-- Material for this task follows --
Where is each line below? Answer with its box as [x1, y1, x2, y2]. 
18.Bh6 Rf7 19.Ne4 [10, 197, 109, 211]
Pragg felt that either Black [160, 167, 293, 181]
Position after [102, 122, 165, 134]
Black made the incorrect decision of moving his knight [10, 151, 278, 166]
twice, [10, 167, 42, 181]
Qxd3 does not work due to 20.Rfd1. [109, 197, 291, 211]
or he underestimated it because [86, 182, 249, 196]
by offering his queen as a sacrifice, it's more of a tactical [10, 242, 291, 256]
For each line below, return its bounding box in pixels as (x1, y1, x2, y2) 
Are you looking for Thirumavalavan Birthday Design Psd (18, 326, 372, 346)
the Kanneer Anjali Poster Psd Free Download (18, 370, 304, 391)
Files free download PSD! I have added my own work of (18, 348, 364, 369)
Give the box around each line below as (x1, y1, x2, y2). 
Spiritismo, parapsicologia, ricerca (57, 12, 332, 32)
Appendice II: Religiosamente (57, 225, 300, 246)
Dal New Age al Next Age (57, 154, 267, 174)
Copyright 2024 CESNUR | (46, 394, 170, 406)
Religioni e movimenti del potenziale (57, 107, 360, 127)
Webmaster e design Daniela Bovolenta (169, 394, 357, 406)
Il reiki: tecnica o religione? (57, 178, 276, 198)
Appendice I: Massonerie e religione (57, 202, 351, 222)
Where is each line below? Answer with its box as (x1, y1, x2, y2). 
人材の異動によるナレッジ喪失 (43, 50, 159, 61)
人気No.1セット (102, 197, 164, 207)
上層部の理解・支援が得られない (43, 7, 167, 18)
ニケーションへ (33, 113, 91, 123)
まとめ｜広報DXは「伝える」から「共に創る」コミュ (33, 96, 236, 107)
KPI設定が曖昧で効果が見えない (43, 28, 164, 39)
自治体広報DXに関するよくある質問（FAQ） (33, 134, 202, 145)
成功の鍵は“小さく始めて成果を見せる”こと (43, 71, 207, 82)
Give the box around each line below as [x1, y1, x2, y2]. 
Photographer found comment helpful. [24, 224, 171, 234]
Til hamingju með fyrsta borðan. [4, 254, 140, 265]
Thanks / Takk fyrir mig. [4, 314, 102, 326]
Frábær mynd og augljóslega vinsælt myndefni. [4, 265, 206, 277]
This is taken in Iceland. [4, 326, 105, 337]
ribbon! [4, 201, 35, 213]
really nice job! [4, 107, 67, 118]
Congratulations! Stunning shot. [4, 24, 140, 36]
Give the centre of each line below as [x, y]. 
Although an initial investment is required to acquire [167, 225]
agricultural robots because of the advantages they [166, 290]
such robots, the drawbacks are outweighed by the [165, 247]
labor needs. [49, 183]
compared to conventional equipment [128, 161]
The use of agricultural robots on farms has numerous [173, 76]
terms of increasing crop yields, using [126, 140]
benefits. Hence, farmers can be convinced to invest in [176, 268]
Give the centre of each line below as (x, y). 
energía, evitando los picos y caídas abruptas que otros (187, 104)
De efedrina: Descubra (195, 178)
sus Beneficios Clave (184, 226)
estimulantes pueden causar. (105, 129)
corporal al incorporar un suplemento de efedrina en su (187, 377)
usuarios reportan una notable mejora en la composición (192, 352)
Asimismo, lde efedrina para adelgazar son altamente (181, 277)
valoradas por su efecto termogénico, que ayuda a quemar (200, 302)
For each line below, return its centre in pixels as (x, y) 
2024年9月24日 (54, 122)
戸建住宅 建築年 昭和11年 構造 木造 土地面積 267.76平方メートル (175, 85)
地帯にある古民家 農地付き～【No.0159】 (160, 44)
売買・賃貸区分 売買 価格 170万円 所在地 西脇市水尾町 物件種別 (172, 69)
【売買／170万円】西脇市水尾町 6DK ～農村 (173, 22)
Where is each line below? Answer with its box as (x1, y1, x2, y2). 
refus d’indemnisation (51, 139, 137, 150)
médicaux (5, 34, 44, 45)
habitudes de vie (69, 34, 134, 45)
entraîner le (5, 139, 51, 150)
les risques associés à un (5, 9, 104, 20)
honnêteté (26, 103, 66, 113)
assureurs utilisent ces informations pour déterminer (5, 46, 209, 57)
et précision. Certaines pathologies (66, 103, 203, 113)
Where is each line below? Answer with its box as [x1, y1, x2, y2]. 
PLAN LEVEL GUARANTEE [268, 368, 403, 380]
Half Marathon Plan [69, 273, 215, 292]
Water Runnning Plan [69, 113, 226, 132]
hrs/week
-- Material for this task concluded --
* _Exercise_: Nothing in the records should be left out; write all of them out again exactly.

* _Answer space_:
Where is each line below? Answer with its box as [x1, y1, x2, y2]. 
18.Bh6 Rf7 19.Ne4 [10, 197, 109, 211]
Pragg felt that either Black [160, 167, 293, 181]
Position after [102, 122, 165, 134]
Black made the incorrect decision of moving his knight [10, 151, 278, 166]
twice, [10, 167, 42, 181]
Qxd3 does not work due to 20.Rfd1. [109, 197, 291, 211]
or he underestimated it because [86, 182, 249, 196]
by offering his queen as a sacrifice, it's more of a tactical [10, 242, 291, 256]
For each line below, return its bounding box in pixels as (x1, y1, x2, y2) 
Are you looking for Thirumavalavan Birthday Design Psd (18, 326, 372, 346)
the Kanneer Anjali Poster Psd Free Download (18, 370, 304, 391)
Files free download PSD! I have added my own work of (18, 348, 364, 369)
Give the box around each line below as (x1, y1, x2, y2). 
Spiritismo, parapsicologia, ricerca (57, 12, 332, 32)
Appendice II: Religiosamente (57, 225, 300, 246)
Dal New Age al Next Age (57, 154, 267, 174)
Copyright 2024 CESNUR | (46, 394, 170, 406)
Religioni e movimenti del potenziale (57, 107, 360, 127)
Webmaster e design Daniela Bovolenta (169, 394, 357, 406)
Il reiki: tecnica o religione? (57, 178, 276, 198)
Appendice I: Massonerie e religione (57, 202, 351, 222)
Where is each line below? Answer with its box as (x1, y1, x2, y2). 
人材の異動によるナレッジ喪失 (43, 50, 159, 61)
人気No.1セット (102, 197, 164, 207)
上層部の理解・支援が得られない (43, 7, 167, 18)
ニケーションへ (33, 113, 91, 123)
まとめ｜広報DXは「伝える」から「共に創る」コミュ (33, 96, 236, 107)
KPI設定が曖昧で効果が見えない (43, 28, 164, 39)
自治体広報DXに関するよくある質問（FAQ） (33, 134, 202, 145)
成功の鍵は“小さく始めて成果を見せる”こと (43, 71, 207, 82)
Give the box around each line below as [x1, y1, x2, y2]. 
Photographer found comment helpful. [24, 224, 171, 234]
Til hamingju með fyrsta borðan. [4, 254, 140, 265]
Thanks / Takk fyrir mig. [4, 314, 102, 326]
Frábær mynd og augljóslega vinsælt myndefni. [4, 265, 206, 277]
This is taken in Iceland. [4, 326, 105, 337]
ribbon! [4, 201, 35, 213]
really nice job! [4, 107, 67, 118]
Congratulations! Stunning shot. [4, 24, 140, 36]
Give the centre of each line below as [x, y]. 
Although an initial investment is required to acquire [167, 225]
agricultural robots because of the advantages they [166, 290]
such robots, the drawbacks are outweighed by the [165, 247]
labor needs. [49, 183]
compared to conventional equipment [128, 161]
The use of agricultural robots on farms has numerous [173, 76]
terms of increasing crop yields, using [126, 140]
benefits. Hence, farmers can be convinced to invest in [176, 268]
Give the centre of each line below as (x, y). 
energía, evitando los picos y caídas abruptas que otros (187, 104)
De efedrina: Descubra (195, 178)
sus Beneficios Clave (184, 226)
estimulantes pueden causar. (105, 129)
corporal al incorporar un suplemento de efedrina en su (187, 377)
usuarios reportan una notable mejora en la composición (192, 352)
Asimismo, lde efedrina para adelgazar son altamente (181, 277)
valoradas por su efecto termogénico, que ayuda a quemar (200, 302)
For each line below, return its centre in pixels as (x, y) 
2024年9月24日 (54, 122)
戸建住宅 建築年 昭和11年 構造 木造 土地面積 267.76平方メートル (175, 85)
地帯にある古民家 農地付き～【No.0159】 (160, 44)
売買・賃貸区分 売買 価格 170万円 所在地 西脇市水尾町 物件種別 (172, 69)
【売買／170万円】西脇市水尾町 6DK ～農村 (173, 22)
Where is each line below? Answer with its box as (x1, y1, x2, y2). 
refus d’indemnisation (51, 139, 137, 150)
médicaux (5, 34, 44, 45)
habitudes de vie (69, 34, 134, 45)
entraîner le (5, 139, 51, 150)
les risques associés à un (5, 9, 104, 20)
honnêteté (26, 103, 66, 113)
assureurs utilisent ces informations pour déterminer (5, 46, 209, 57)
et précision. Certaines pathologies (66, 103, 203, 113)
Where is each line below? Answer with its box as [x1, y1, x2, y2]. 
PLAN LEVEL GUARANTEE [268, 368, 403, 380]
Half Marathon Plan [69, 273, 215, 292]
Water Runnning Plan [69, 113, 226, 132]
hrs/week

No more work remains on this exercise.